The little ssh that sometimes couldn't (2012)

karlshea · on July 10, 2015

Previous discussion: https://news.ycombinator.com/item?id=4709438

foxhill · on July 10, 2015

tldr; single bit flips in a hop to a remote server.

the moral of this story is - the number of layers and abstractions between our code (even our shell scripts - cron jobs in this case) and the network layer is so large.. the most subtle of bugs in one of these layers is a massive pain to track down.

i am in awe of the tenacity of these bug hunters.

digi_owl · on July 11, 2015

Another thing is that TCP does not have a facility for reporting what the problem is.

So you basically has to dump signals down the wire and hope something comes out of it.

gpvos · on July 10, 2015

Is there some kind of TCP signal that the kernel could reasonably send back to the originator if it detected packet corruption?

toast0 · on July 11, 2015

There are some ways to coax a retransmission (duplicate acking, maybe selective ack?); but retransmissions doesn't really help, since a given socket was always running through the same route, and getting corrupted.
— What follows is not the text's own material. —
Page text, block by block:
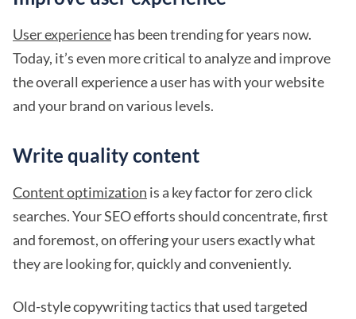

I guess an explicit 'got bad data' message would have shown up better in tcpdump though.

derefr · on July 11, 2015

Sounds like a session-layer/presentation-layer sort of thing. TLS or IPSec might have such a protocol message.

gpvos · on July 12, 2015

Because the TCP checksum was incorrect, the packet would never reach a higher level such as TLS. TCP or ICMP would be the only options; maybe IPsec.

keeperofdakeys · on July 11, 2015

Besides debugging, would this help though? A corrupt packet is the same as not receiving the (correct) packet at all. It will be retransmitted when no ACK is received. If the problem is ephemeral, it will be resolved on the retransmission. If it's not, timing out the connection is the only course of action.